┌─ Records for the exercise

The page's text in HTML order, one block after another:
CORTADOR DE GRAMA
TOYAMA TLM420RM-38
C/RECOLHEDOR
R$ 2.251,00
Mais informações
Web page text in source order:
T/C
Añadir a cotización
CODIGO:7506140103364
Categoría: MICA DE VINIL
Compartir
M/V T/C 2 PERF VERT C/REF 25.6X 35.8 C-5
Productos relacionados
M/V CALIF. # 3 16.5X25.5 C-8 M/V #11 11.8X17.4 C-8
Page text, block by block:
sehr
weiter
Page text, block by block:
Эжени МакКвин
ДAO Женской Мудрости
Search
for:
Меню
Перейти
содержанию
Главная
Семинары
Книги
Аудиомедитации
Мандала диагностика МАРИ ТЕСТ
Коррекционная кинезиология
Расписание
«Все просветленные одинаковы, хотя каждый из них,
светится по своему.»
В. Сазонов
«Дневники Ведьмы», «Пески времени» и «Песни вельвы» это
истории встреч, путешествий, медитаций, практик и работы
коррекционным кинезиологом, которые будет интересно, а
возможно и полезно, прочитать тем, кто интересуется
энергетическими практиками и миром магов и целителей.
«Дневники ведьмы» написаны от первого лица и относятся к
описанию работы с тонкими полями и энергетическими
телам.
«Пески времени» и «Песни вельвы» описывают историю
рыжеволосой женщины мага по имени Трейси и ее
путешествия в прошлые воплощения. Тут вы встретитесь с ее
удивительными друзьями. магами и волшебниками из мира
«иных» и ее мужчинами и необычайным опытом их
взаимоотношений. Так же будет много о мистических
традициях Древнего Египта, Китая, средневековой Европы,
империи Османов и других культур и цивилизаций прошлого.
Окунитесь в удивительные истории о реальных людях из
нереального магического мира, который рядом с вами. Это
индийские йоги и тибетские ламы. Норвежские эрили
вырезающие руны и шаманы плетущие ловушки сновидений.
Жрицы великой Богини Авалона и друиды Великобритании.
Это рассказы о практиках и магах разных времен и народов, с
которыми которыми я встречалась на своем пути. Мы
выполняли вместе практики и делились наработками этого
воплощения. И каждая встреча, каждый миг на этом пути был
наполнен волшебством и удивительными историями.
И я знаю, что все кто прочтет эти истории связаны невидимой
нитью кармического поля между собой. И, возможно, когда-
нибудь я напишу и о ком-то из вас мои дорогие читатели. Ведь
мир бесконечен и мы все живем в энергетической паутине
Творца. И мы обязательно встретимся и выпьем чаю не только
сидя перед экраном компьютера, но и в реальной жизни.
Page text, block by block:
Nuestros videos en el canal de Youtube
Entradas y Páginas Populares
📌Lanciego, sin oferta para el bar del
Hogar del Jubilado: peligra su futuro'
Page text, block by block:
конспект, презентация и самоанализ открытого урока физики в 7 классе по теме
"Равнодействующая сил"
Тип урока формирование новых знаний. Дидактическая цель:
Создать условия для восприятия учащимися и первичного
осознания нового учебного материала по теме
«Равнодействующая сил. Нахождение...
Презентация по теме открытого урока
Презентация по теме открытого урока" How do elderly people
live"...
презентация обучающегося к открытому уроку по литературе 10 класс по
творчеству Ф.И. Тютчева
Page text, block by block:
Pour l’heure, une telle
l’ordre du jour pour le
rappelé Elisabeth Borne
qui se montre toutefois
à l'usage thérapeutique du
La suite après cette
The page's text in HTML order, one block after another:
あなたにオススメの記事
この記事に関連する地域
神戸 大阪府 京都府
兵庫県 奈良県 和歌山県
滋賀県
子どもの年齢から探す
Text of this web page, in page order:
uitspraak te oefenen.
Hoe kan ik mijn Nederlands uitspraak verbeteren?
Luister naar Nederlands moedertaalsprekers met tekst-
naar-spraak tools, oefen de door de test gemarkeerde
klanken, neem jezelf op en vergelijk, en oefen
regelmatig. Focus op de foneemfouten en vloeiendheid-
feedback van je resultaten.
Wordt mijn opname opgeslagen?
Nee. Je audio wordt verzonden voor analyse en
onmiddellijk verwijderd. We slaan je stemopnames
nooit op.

└─

What is needed:
Beginning at the line above that contains "Productos relacionados", return each line exactly through the line that contains "нитью кармического поля", and no others.

Exercise result:
Productos relacionados
M/V CALIF. # 3 16.5X25.5 C-8 M/V #11 11.8X17.4 C-8
Page text, block by block:
sehr
weiter
Page text, block by block:
Эжени МакКвин
ДAO Женской Мудрости
Search
for:
Меню
Перейти
содержанию
Главная
Семинары
Книги
Аудиомедитации
Мандала диагностика МАРИ ТЕСТ
Коррекционная кинезиология
Расписание
«Все просветленные одинаковы, хотя каждый из них,
светится по своему.»
В. Сазонов
«Дневники Ведьмы», «Пески времени» и «Песни вельвы» это
истории встреч, путешествий, медитаций, практик и работы
коррекционным кинезиологом, которые будет интересно, а
возможно и полезно, прочитать тем, кто интересуется
энергетическими практиками и миром магов и целителей.
«Дневники ведьмы» написаны от первого лица и относятся к
описанию работы с тонкими полями и энергетическими
телам.
«Пески времени» и «Песни вельвы» описывают историю
рыжеволосой женщины мага по имени Трейси и ее
путешествия в прошлые воплощения. Тут вы встретитесь с ее
удивительными друзьями. магами и волшебниками из мира
«иных» и ее мужчинами и необычайным опытом их
взаимоотношений. Так же будет много о мистических
традициях Древнего Египта, Китая, средневековой Европы,
империи Османов и других культур и цивилизаций прошлого.
Окунитесь в удивительные истории о реальных людях из
нереального магического мира, который рядом с вами. Это
индийские йоги и тибетские ламы. Норвежские эрили
вырезающие руны и шаманы плетущие ловушки сновидений.
Жрицы великой Богини Авалона и друиды Великобритании.
Это рассказы о практиках и магах разных времен и народов, с
которыми которыми я встречалась на своем пути. Мы
выполняли вместе практики и делились наработками этого
воплощения. И каждая встреча, каждый миг на этом пути был
наполнен волшебством и удивительными историями.
И я знаю, что все кто прочтет эти истории связаны невидимой
нитью кармического поля между собой. И, возможно, когда-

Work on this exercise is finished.